**Assignment:**
The entries below must be repeated exactly. None may be skipped.

[Data items]
********************

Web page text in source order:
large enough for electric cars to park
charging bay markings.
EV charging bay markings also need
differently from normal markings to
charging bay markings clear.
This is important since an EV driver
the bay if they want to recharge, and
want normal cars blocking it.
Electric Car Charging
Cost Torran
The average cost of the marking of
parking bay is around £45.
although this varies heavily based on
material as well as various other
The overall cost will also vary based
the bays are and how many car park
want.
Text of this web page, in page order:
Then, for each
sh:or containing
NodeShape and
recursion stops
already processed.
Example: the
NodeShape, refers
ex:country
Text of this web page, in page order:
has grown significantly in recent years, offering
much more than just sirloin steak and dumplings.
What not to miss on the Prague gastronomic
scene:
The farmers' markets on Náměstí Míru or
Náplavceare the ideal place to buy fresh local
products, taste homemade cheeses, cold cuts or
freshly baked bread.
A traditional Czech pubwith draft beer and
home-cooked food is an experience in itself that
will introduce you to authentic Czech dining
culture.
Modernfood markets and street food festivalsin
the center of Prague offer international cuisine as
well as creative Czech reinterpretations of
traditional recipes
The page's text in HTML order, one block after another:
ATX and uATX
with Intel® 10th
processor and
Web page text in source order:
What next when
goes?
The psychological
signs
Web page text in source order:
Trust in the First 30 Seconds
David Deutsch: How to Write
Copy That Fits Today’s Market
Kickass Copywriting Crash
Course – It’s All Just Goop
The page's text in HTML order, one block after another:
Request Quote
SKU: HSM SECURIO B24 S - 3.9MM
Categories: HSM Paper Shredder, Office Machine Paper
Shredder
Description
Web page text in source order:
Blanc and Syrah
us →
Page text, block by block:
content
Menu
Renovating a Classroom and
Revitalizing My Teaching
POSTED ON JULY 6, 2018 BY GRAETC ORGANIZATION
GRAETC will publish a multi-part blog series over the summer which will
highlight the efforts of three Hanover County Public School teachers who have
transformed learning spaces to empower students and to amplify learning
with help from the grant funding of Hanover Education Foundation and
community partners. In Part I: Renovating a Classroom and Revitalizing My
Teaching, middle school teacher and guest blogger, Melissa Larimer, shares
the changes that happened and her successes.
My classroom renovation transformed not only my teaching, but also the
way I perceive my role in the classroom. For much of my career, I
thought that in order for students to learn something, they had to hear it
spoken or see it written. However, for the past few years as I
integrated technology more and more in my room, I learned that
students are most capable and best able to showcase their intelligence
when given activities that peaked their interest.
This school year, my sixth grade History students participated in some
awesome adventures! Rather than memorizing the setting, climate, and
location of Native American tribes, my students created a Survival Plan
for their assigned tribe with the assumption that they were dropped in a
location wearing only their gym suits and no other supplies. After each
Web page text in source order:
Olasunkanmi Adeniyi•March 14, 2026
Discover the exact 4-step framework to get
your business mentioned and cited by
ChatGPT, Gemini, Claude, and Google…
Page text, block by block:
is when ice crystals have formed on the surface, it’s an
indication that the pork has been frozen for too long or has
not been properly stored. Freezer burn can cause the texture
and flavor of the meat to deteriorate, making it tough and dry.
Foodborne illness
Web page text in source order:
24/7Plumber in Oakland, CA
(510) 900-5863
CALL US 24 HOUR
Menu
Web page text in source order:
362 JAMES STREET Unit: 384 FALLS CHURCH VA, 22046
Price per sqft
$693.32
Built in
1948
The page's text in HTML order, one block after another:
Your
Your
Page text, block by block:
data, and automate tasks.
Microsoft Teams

********************

**Answer space:**
Web page text in source order:
large enough for electric cars to park
charging bay markings.
EV charging bay markings also need
differently from normal markings to
charging bay markings clear.
This is important since an EV driver
the bay if they want to recharge, and
want normal cars blocking it.
Electric Car Charging
Cost Torran
The average cost of the marking of
parking bay is around £45.
although this varies heavily based on
material as well as various other
The overall cost will also vary based
the bays are and how many car park
want.
Text of this web page, in page order:
Then, for each
sh:or containing
NodeShape and
recursion stops
already processed.
Example: the
NodeShape, refers
ex:country
Text of this web page, in page order:
has grown significantly in recent years, offering
much more than just sirloin steak and dumplings.
What not to miss on the Prague gastronomic
scene:
The farmers' markets on Náměstí Míru or
Náplavceare the ideal place to buy fresh local
products, taste homemade cheeses, cold cuts or
freshly baked bread.
A traditional Czech pubwith draft beer and
home-cooked food is an experience in itself that
will introduce you to authentic Czech dining
culture.
Modernfood markets and street food festivalsin
the center of Prague offer international cuisine as
well as creative Czech reinterpretations of
traditional recipes
The page's text in HTML order, one block after another:
ATX and uATX
with Intel® 10th
processor and
Web page text in source order:
What next when
goes?
The psychological
signs
Web page text in source order:
Trust in the First 30 Seconds
David Deutsch: How to Write
Copy That Fits Today’s Market
Kickass Copywriting Crash
Course – It’s All Just Goop
The page's text in HTML order, one block after another:
Request Quote
SKU: HSM SECURIO B24 S - 3.9MM
Categories: HSM Paper Shredder, Office Machine Paper
Shredder
Description
Web page text in source order:
Blanc and Syrah
us →
Page text, block by block:
content
Menu
Renovating a Classroom and
Revitalizing My Teaching
POSTED ON JULY 6, 2018 BY GRAETC ORGANIZATION
GRAETC will publish a multi-part blog series over the summer which will
highlight the efforts of three Hanover County Public School teachers who have
transformed learning spaces to empower students and to amplify learning
with help from the grant funding of Hanover Education Foundation and
community partners. In Part I: Renovating a Classroom and Revitalizing My
Teaching, middle school teacher and guest blogger, Melissa Larimer, shares
the changes that happened and her successes.
My classroom renovation transformed not only my teaching, but also the
way I perceive my role in the classroom. For much of my career, I
thought that in order for students to learn something, they had to hear it
spoken or see it written. However, for the past few years as I
integrated technology more and more in my room, I learned that
students are most capable and best able to showcase their intelligence
when given activities that peaked their interest.
This school year, my sixth grade History students participated in some
awesome adventures! Rather than memorizing the setting, climate, and
location of Native American tribes, my students created a Survival Plan
for their assigned tribe with the assumption that they were dropped in a
location wearing only their gym suits and no other supplies. After each
Web page text in source order:
Olasunkanmi Adeniyi•March 14, 2026
Discover the exact 4-step framework to get
your business mentioned and cited by
ChatGPT, Gemini, Claude, and Google…
Page text, block by block:
is when ice crystals have formed on the surface, it’s an
indication that the pork has been frozen for too long or has
not been properly stored. Freezer burn can cause the texture
and flavor of the meat to deteriorate, making it tough and dry.
Foodborne illness
Web page text in source order:
24/7Plumber in Oakland, CA
(510) 900-5863
CALL US 24 HOUR
Menu
Web page text in source order:
362 JAMES STREET Unit: 384 FALLS CHURCH VA, 22046
Price per sqft
$693.32
Built in
1948
The page's text in HTML order, one block after another:
Your
Your
Page text, block by block:
data, and automate tasks.
Microsoft Teams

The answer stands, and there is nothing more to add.